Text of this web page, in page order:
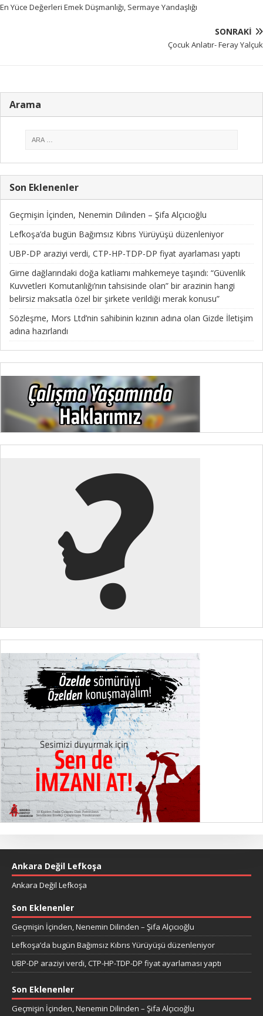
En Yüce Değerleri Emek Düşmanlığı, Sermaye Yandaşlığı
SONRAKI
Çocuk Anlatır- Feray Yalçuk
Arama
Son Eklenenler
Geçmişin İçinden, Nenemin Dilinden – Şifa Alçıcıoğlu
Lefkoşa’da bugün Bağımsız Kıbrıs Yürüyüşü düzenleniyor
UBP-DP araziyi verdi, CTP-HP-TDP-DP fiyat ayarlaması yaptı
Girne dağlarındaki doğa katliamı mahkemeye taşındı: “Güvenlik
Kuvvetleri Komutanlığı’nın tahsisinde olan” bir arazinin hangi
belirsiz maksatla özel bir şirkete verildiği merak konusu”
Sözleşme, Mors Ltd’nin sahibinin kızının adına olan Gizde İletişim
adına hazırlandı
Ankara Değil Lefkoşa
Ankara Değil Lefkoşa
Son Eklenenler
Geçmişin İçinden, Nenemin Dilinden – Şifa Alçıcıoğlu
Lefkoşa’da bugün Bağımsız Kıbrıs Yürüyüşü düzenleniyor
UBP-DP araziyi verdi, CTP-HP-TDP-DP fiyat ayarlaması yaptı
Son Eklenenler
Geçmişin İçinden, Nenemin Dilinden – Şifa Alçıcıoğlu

...

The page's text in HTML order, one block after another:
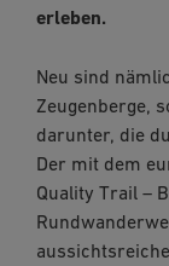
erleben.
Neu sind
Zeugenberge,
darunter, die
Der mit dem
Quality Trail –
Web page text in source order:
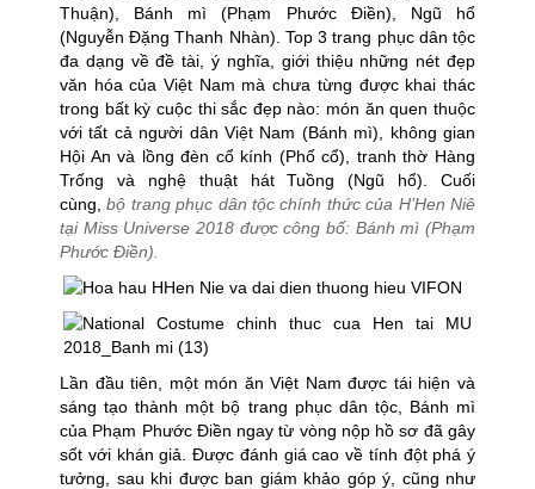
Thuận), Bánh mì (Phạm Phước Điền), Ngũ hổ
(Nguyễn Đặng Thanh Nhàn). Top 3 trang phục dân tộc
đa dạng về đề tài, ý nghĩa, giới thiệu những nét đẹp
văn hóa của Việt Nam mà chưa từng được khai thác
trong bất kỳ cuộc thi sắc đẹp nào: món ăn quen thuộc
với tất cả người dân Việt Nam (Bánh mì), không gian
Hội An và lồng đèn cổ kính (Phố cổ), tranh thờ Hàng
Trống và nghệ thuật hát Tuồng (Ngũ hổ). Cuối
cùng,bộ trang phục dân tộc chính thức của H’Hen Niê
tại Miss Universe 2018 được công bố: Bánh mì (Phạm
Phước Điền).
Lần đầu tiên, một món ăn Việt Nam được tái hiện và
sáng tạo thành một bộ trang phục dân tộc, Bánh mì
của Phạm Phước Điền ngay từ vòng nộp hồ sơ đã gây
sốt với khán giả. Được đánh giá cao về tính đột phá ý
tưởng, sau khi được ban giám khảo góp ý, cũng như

▶ [Exercise brief]: Which lines hold the string "page"? Copy all of them from the data above.

▶ [Answer]:
Text of this web page, in page order:
The page's text in HTML order, one block after another:
Web page text in source order:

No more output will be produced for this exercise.